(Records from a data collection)
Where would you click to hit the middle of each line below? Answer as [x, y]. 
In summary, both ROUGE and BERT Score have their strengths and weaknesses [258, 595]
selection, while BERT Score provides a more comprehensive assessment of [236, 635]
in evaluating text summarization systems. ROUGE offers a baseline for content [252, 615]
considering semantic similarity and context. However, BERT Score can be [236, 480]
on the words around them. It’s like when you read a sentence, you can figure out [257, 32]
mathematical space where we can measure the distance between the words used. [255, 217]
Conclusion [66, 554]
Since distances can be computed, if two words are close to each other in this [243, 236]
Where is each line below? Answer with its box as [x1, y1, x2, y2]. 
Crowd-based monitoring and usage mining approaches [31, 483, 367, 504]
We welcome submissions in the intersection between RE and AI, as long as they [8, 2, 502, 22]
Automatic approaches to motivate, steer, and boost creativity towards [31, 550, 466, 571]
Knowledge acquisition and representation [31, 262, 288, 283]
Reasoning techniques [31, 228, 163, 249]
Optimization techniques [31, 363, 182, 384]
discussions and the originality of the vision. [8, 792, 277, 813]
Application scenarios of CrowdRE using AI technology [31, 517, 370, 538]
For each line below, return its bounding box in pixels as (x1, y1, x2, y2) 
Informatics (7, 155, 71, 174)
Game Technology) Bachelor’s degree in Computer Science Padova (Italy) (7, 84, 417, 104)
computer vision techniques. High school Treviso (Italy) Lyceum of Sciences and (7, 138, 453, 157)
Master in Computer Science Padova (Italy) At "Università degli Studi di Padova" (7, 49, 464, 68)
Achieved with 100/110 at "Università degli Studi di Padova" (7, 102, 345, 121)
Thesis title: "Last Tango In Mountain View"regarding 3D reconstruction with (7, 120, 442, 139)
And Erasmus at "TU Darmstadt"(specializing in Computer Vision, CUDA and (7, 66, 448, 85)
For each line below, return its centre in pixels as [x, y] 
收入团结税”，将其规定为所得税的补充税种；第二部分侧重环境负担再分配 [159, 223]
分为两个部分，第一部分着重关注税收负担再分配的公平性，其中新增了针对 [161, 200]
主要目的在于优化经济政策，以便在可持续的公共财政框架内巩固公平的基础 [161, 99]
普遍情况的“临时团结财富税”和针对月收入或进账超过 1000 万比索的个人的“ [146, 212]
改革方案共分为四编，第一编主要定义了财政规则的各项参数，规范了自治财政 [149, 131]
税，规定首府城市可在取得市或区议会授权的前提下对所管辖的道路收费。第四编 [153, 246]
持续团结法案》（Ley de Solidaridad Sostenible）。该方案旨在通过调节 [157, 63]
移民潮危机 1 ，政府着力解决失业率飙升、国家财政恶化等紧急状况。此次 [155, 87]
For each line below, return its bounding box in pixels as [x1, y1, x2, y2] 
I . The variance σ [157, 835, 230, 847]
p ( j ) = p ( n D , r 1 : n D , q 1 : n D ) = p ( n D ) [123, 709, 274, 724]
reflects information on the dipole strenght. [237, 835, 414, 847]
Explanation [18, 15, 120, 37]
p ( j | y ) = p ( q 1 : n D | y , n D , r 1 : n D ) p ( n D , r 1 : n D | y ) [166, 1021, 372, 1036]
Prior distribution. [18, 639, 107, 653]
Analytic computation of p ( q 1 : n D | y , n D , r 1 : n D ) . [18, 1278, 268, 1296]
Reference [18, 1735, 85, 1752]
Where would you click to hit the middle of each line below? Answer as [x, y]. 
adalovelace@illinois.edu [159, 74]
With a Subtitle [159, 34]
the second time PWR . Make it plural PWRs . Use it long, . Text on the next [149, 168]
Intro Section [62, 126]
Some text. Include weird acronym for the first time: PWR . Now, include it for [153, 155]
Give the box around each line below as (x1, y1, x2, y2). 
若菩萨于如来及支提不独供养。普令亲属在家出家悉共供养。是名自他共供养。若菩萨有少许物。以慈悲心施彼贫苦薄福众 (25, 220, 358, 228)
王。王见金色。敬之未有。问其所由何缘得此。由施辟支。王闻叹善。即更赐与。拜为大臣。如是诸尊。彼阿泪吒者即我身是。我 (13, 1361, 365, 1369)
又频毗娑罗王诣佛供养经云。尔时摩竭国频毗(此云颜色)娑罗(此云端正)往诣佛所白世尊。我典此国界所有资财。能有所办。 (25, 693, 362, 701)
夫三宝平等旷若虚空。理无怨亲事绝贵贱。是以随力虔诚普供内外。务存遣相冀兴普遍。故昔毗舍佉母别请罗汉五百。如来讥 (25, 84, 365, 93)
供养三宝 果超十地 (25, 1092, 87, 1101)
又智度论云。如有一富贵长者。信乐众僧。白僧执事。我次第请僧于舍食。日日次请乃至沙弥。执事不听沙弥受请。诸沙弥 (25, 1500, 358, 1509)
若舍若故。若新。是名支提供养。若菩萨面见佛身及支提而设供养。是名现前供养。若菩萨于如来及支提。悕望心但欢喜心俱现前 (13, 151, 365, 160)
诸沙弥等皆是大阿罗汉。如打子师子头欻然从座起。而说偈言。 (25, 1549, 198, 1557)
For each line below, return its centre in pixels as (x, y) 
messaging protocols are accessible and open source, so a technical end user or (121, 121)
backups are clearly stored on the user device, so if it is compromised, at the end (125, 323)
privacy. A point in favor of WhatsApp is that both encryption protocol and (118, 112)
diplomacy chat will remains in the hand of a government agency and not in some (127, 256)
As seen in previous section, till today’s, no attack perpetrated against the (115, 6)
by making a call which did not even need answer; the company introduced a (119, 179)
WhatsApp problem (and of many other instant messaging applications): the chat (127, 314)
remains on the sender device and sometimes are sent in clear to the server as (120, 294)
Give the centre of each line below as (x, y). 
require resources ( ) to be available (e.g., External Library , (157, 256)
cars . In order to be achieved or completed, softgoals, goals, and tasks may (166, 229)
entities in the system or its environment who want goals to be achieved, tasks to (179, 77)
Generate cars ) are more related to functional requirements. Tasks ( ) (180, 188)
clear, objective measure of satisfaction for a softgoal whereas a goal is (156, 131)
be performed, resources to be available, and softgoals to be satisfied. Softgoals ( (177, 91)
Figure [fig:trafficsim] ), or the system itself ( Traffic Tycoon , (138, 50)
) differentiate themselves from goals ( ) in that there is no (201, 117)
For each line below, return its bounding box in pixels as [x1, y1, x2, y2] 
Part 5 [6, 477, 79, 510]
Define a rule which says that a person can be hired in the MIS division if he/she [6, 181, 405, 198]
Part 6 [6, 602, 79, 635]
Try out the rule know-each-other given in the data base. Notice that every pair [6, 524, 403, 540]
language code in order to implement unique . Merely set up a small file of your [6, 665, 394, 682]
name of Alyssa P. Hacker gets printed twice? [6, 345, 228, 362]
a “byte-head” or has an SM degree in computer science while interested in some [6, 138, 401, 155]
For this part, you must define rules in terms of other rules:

### TASK OBJECTIVE
Check each line of the entries, and copy the ones that contain "messaging".

### RESULT OF THE TASK
messaging protocols are accessible and open source, so a technical end user or (121, 121)
WhatsApp problem (and of many other instant messaging applications): the chat (127, 314)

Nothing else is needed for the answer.